Input for this task:
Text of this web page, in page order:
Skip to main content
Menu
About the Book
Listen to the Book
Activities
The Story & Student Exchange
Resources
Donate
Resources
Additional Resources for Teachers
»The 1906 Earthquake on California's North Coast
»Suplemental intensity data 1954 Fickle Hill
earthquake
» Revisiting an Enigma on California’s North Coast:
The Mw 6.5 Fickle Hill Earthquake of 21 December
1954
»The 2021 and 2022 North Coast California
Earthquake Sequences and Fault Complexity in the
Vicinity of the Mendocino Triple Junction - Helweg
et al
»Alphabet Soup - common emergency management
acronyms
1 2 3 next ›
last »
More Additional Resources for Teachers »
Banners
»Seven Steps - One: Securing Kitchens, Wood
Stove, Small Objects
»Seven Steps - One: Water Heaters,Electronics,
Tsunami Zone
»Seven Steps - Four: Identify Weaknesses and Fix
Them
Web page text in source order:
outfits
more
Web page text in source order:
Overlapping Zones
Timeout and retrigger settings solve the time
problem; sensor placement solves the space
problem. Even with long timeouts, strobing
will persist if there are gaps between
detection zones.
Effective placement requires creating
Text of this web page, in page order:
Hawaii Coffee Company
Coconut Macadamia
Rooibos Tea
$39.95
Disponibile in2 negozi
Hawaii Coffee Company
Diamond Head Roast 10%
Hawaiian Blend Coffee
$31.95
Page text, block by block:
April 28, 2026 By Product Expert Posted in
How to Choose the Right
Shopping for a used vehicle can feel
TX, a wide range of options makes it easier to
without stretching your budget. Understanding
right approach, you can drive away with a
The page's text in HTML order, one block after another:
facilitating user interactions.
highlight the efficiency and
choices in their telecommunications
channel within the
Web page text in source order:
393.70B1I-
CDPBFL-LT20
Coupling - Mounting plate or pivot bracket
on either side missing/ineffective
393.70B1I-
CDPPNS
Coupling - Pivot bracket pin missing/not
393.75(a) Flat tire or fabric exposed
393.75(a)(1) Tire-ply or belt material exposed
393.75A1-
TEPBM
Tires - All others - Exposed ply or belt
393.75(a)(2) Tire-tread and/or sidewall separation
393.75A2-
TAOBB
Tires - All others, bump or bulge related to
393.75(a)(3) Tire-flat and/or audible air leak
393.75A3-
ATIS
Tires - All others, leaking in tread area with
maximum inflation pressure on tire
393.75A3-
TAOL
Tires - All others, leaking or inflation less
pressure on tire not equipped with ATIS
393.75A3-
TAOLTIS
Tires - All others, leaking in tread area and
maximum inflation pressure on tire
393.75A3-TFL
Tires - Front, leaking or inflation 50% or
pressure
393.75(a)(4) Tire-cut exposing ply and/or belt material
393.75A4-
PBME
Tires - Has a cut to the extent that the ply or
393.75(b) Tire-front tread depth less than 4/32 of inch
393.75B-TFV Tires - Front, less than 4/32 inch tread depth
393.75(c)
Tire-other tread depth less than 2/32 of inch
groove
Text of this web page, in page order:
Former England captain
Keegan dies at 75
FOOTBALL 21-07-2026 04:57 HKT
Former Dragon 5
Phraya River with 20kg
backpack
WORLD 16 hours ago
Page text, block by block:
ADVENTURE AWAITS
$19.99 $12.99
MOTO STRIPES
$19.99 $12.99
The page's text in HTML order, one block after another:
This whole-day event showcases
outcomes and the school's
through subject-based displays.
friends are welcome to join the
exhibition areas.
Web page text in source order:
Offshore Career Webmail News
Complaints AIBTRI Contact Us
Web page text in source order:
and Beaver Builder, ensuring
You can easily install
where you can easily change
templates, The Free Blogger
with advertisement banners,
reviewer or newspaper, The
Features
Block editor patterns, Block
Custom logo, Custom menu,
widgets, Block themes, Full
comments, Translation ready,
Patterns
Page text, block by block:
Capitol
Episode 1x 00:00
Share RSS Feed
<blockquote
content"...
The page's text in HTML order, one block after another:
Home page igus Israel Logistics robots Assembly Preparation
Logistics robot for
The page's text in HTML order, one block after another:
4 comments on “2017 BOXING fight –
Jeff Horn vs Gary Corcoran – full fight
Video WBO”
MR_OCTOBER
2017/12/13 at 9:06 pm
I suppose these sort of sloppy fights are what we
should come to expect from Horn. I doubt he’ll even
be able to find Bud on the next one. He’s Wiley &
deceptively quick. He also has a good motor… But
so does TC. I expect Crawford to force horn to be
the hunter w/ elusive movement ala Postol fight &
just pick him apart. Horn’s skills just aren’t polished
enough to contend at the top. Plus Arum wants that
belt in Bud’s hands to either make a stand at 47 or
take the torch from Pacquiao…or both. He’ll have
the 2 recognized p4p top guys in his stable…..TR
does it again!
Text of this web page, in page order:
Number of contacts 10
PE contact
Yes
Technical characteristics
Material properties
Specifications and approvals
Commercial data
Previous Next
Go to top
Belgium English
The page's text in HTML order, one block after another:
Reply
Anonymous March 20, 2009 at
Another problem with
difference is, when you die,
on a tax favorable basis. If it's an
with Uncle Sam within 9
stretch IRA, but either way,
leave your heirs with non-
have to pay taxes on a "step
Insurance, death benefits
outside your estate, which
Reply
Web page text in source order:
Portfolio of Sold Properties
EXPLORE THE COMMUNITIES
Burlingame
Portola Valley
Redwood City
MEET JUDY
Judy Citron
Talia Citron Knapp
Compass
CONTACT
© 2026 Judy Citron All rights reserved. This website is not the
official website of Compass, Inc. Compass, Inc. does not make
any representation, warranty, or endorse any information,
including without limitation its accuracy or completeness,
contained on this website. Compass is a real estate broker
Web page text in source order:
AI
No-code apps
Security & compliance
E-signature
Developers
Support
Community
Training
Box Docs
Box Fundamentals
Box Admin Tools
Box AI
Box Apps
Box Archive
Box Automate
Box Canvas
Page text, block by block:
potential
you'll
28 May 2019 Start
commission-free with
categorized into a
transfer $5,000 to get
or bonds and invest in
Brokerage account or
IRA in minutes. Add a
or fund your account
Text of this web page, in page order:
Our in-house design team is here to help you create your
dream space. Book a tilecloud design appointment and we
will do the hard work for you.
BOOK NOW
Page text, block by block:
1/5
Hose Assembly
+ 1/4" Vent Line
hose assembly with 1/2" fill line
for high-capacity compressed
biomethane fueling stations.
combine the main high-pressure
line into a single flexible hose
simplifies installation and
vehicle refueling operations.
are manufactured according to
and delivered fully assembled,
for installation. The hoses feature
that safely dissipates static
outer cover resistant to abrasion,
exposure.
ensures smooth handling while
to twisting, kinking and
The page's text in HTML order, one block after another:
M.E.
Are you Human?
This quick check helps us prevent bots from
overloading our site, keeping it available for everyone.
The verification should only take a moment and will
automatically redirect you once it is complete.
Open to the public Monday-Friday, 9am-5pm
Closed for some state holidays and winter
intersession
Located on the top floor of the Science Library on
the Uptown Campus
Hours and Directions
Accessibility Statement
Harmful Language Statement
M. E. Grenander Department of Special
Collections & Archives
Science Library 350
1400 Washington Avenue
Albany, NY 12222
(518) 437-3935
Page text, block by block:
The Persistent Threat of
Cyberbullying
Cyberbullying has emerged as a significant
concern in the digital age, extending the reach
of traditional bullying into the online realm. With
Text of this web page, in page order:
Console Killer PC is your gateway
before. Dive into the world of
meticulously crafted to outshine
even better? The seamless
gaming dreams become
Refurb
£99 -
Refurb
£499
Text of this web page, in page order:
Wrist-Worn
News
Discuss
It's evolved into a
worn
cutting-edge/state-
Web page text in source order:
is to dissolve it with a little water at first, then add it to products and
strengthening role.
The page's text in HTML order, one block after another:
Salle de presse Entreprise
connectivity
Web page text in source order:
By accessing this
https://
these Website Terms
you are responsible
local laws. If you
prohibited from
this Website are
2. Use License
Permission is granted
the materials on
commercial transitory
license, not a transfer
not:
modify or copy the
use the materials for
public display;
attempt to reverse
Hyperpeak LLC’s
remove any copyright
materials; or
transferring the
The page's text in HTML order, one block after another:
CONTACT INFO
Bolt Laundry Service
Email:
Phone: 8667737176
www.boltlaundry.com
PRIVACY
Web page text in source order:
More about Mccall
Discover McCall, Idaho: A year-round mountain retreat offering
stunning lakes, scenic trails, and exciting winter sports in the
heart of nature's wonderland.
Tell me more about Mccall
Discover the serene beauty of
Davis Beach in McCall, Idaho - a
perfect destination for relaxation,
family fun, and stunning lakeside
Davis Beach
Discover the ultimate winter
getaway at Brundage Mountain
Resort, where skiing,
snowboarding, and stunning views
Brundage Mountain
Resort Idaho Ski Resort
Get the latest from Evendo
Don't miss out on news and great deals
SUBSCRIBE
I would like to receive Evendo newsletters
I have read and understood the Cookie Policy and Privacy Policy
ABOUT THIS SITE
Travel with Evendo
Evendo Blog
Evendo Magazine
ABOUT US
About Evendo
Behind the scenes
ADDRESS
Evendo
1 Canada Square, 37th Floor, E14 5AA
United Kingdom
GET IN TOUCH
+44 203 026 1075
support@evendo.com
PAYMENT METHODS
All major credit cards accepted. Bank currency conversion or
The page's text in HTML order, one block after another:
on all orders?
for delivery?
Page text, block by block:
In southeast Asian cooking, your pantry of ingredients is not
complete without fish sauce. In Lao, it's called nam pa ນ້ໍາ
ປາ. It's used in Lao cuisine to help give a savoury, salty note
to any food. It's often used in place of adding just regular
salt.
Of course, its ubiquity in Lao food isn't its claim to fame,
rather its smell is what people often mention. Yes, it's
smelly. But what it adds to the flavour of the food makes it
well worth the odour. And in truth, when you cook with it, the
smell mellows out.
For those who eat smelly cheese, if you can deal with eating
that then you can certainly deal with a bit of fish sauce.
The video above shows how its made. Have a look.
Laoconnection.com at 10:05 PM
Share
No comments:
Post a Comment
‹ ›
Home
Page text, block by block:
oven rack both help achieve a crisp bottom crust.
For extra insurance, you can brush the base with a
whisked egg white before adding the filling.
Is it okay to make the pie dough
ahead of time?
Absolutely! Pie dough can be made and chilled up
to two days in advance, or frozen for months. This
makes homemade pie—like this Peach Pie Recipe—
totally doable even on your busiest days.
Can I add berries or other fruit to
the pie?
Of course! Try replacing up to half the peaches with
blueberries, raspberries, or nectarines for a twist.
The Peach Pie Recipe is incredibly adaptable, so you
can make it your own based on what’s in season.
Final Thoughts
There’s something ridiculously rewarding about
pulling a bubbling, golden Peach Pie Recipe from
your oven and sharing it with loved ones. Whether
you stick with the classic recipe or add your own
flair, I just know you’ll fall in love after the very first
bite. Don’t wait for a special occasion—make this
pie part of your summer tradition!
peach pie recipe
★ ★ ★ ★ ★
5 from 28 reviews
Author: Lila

Description of the task: The word "what" may occur in lines of the records. Report how many such lines there are, giving only the number.

Response to this task: 4